═══ The data ═══

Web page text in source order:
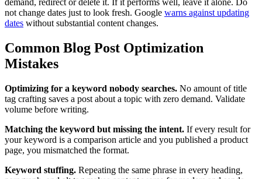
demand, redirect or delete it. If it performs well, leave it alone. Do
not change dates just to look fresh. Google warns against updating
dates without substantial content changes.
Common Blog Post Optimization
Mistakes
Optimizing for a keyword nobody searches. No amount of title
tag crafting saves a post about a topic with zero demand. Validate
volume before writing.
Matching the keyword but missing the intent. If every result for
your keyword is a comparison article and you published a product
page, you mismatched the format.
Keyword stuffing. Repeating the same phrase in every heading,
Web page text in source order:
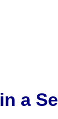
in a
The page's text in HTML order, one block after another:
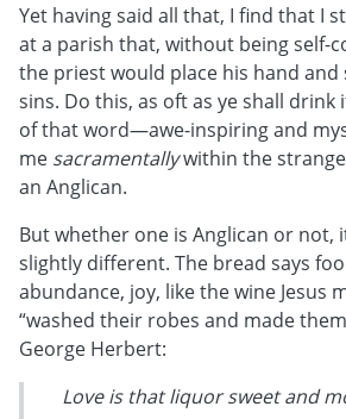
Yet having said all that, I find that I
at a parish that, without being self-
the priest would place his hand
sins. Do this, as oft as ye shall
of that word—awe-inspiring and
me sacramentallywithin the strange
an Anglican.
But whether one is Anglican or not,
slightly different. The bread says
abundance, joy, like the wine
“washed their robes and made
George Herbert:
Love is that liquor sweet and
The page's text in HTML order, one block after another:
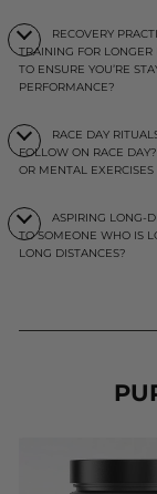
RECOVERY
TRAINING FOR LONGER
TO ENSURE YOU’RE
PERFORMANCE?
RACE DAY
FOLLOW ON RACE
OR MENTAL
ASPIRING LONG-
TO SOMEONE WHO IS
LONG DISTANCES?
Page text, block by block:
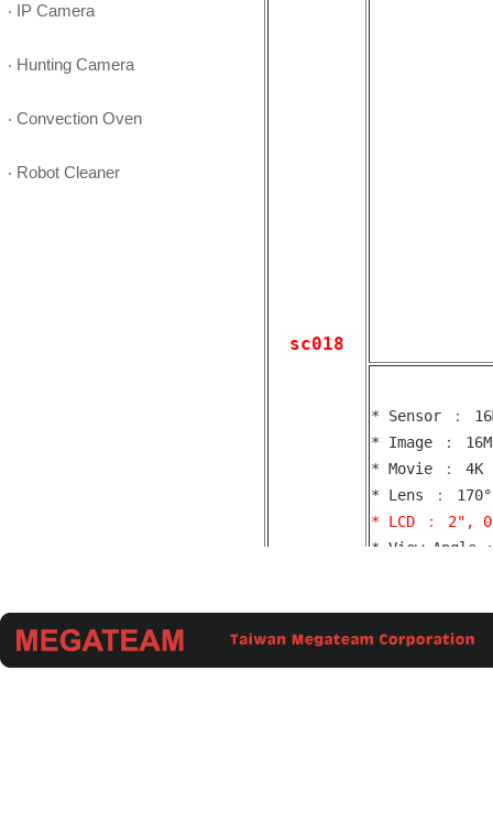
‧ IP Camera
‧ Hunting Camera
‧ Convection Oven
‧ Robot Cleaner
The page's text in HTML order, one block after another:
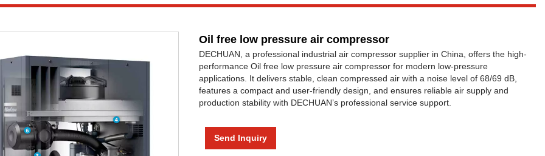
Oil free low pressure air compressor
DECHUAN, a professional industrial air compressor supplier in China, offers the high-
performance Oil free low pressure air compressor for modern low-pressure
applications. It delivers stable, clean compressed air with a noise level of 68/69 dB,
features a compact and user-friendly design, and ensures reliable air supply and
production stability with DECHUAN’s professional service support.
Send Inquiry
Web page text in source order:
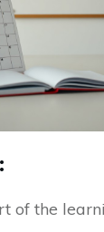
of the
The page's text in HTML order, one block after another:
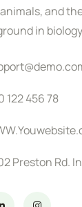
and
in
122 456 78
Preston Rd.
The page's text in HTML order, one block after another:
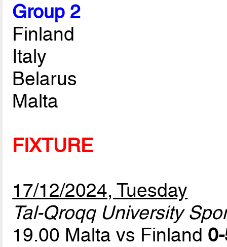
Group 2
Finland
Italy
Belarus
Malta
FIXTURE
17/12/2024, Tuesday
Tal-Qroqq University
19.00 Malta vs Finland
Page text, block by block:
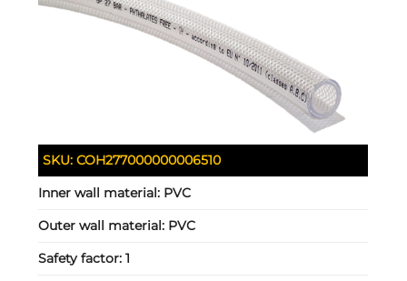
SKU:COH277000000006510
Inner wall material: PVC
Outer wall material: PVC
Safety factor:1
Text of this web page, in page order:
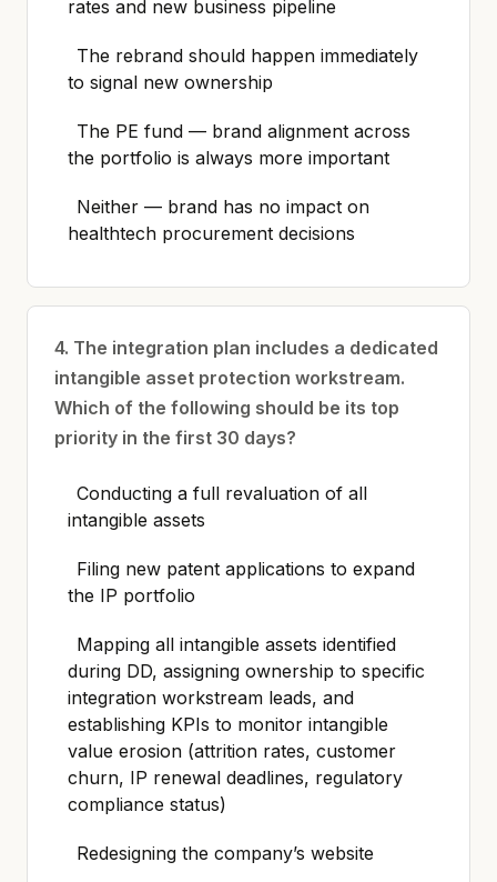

═══

Transcribe all of the data above exactly; no picture belongs in the copy.

Answer to the exercise
Web page text in source order:
demand, redirect or delete it. If it performs well, leave it alone. Do
not change dates just to look fresh. Google warns against updating
dates without substantial content changes.
Common Blog Post Optimization
Mistakes
Optimizing for a keyword nobody searches. No amount of title
tag crafting saves a post about a topic with zero demand. Validate
volume before writing.
Matching the keyword but missing the intent. If every result for
your keyword is a comparison article and you published a product
page, you mismatched the format.
Keyword stuffing. Repeating the same phrase in every heading,
Web page text in source order:
in a
The page's text in HTML order, one block after another:
Yet having said all that, I find that I
at a parish that, without being self-
the priest would place his hand
sins. Do this, as oft as ye shall
of that word—awe-inspiring and
me sacramentallywithin the strange
an Anglican.
But whether one is Anglican or not,
slightly different. The bread says
abundance, joy, like the wine
“washed their robes and made
George Herbert:
Love is that liquor sweet and
The page's text in HTML order, one block after another:
RECOVERY
TRAINING FOR LONGER
TO ENSURE YOU’RE
PERFORMANCE?
RACE DAY
FOLLOW ON RACE
OR MENTAL
ASPIRING LONG-
TO SOMEONE WHO IS
LONG DISTANCES?
Page text, block by block:
‧ IP Camera
‧ Hunting Camera
‧ Convection Oven
‧ Robot Cleaner
The page's text in HTML order, one block after another:
Oil free low pressure air compressor
DECHUAN, a professional industrial air compressor supplier in China, offers the high-
performance Oil free low pressure air compressor for modern low-pressure
applications. It delivers stable, clean compressed air with a noise level of 68/69 dB,
features a compact and user-friendly design, and ensures reliable air supply and
production stability with DECHUAN’s professional service support.
Send Inquiry
Web page text in source order:
of the
The page's text in HTML order, one block after another:
and
in
122 456 78
Preston Rd.
The page's text in HTML order, one block after another:
Group 2
Finland
Italy
Belarus
Malta
FIXTURE
17/12/2024, Tuesday
Tal-Qroqq University
19.00 Malta vs Finland
Page text, block by block:
SKU:COH277000000006510
Inner wall material: PVC
Outer wall material: PVC
Safety factor:1
Text of this web page, in page order:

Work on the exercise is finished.